I don’t think try_malloc is really the best answer… the program could fail on try_malloc… but then how would it let the user known? It has no memory left to open a dialog.
A better option would be for gnome-session, or some similarish program, to keep a global watch on memory and swap. When an application gets to a point that it is doing nothing but swapping, gnome-session could notice, nice it to maximum possible, or send SIGSTOP. That would freeze the program until gnome-session’s UI could handle it. Yes, it would swap, but there would still be swap available for gnome-session’s UI to work. That UI could identify the running application and ask you what you want to do.
The problem isn’t the use (or lack thereof) of g_try_malloc(). The problem is Linux, which won’t return an error from sbrk(2) and related APIs until all of physical RAM + swap has been completely exhausted (by default).
So even if you used g_try_malloc(), you’d see the identical behavior as your entire system slid into swap and became nigh unusable.
In theory, setting /proc/sys/vm/swappiness should control Linux’s ability to use swap (i.e. you could force everything to be in RAM), in which case g_try_malloc() should return NULL, but I haven’t heard of anyone actually trying this.

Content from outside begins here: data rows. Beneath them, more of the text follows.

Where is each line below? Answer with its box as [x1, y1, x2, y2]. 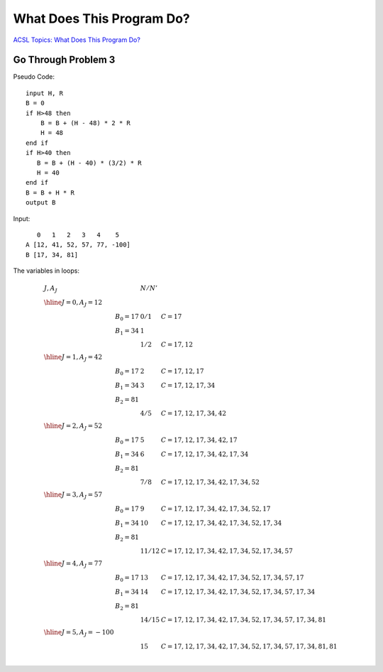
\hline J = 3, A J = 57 [43, 491, 103, 501]
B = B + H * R [26, 188, 74, 197]
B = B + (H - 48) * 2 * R [40, 119, 131, 127]
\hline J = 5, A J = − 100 [43, 629, 114, 639]
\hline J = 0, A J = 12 [43, 298, 103, 308]
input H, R [26, 89, 64, 97]
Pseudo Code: [13, 72, 55, 81]
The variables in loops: [13, 266, 79, 275]
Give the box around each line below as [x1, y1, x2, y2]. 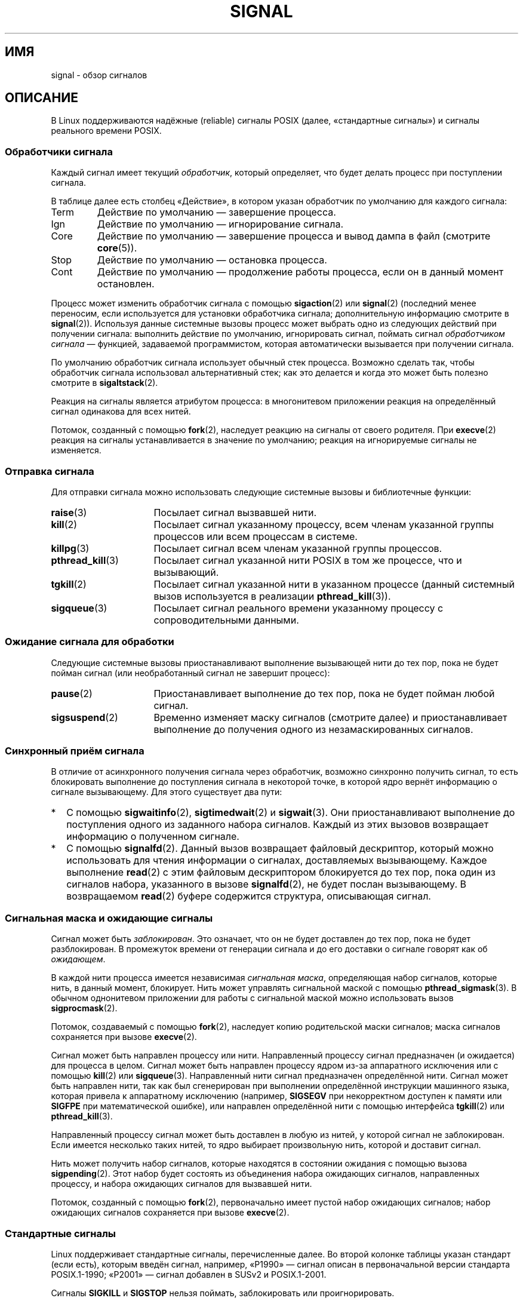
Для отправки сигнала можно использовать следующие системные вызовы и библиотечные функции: [51, 486, 471, 497]
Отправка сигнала [5, 465, 94, 477]
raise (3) [51, 506, 87, 518]
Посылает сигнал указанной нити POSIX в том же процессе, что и [153, 554, 462, 566]
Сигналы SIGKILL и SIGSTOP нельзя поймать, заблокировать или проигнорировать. [51, 1287, 395, 1298]
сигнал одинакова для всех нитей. [51, 406, 191, 417]
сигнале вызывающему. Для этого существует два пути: [51, 787, 282, 797]
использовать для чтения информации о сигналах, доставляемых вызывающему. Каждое [66, 854, 487, 867]
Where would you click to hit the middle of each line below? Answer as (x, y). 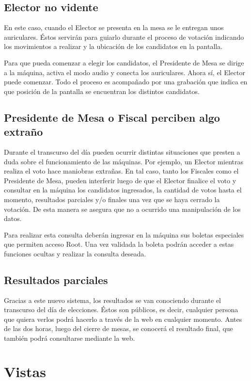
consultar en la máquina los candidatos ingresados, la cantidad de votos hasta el (123, 190)
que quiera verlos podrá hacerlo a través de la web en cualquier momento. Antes (123, 319)
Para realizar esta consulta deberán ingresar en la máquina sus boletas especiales (124, 234)
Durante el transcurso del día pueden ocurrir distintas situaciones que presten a (122, 151)
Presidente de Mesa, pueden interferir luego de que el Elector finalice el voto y (120, 180)
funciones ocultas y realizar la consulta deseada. (75, 253)
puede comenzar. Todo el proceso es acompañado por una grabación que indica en (126, 82)
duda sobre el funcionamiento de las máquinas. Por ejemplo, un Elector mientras (124, 161)
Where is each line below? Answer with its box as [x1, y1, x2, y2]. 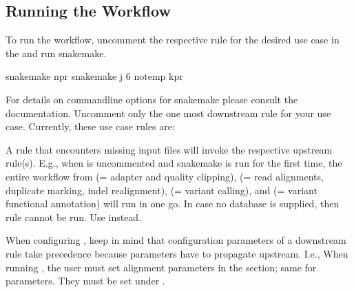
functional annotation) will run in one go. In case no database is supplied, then [6, 196, 340, 211]
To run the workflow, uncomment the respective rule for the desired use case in [6, 32, 340, 47]
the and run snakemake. [6, 45, 107, 60]
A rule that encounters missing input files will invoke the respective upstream [6, 142, 333, 156]
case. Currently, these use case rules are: [6, 119, 175, 134]
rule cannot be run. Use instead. [6, 209, 142, 224]
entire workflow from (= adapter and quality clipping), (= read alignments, [6, 169, 324, 183]
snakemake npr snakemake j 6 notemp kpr [6, 69, 183, 83]
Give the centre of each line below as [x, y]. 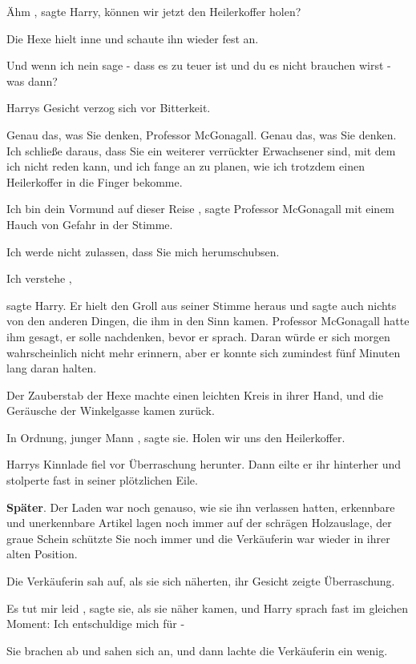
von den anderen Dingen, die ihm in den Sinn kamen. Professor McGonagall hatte [208, 321]
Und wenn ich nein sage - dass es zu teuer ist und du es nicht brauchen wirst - [199, 65]
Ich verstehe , [39, 278]
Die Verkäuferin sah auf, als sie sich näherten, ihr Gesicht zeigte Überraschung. [201, 581]
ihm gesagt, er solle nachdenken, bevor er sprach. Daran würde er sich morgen [198, 336]
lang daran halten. [52, 368]
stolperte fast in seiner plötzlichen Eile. [102, 480]
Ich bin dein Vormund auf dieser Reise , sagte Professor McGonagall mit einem [201, 209]
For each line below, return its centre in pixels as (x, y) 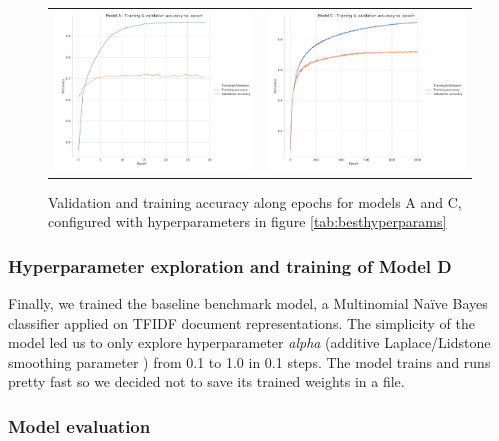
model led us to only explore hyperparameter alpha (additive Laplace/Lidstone (249, 342)
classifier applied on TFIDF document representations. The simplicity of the (241, 322)
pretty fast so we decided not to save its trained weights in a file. (206, 381)
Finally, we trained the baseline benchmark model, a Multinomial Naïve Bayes (248, 302)
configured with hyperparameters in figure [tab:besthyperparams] (247, 221)
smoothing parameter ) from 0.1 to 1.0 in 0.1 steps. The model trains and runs (249, 361)
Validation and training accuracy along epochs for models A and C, (255, 201)
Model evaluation (79, 425)
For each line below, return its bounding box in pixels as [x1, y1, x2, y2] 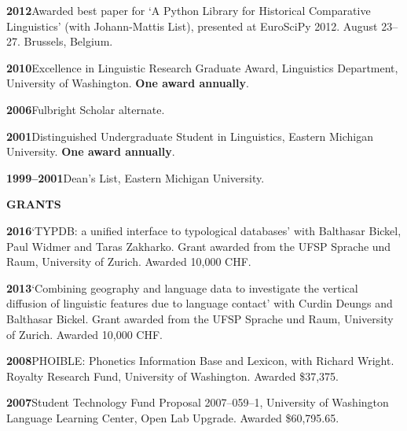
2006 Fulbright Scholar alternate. [6, 101, 165, 117]
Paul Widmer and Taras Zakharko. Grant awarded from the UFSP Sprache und [6, 238, 391, 254]
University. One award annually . [6, 143, 175, 160]
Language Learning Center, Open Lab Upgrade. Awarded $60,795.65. [6, 409, 339, 425]
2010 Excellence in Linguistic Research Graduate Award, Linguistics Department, [6, 59, 398, 76]
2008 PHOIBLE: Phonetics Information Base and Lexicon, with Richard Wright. [6, 352, 394, 369]
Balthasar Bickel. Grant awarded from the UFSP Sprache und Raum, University [6, 310, 394, 326]
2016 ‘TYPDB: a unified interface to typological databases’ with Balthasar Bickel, [6, 222, 401, 238]

when os X notices than an application crashes three time in a short notice it will ask the user if it has to remove the user preferences for the application and start with default settings.
it can be very useful when a shiny new version of an application does not like the old settings.
Although it would be nice to have a GUI for this, note that you can manually trigger OOM in linux (alt gr + syst + f).
I agree completely with this post. The behaviour of OOM situations in Linux, is what annoys me the most in Linux. I cannot even remember seeing Windows become so unstable so you have to do a hard reset, because a (buggy) application started eating up all your memory. Yet in Linux, this happens to me now and then, and it really pisses me of. Kernel hackers, are you reading this? Please fix this stupid behaviour. Actually, I even prefer applications to be killed instead of trashing my system for half an hour, after which I still have to do a reboot, because nothing responds anymore 🙁
For IceWM on embbeded devices I once created a kernel patch asking IceWM which application to kill in OOM situation. So that hook is possible. Unfortunatly the kernel hackers did not pick it up.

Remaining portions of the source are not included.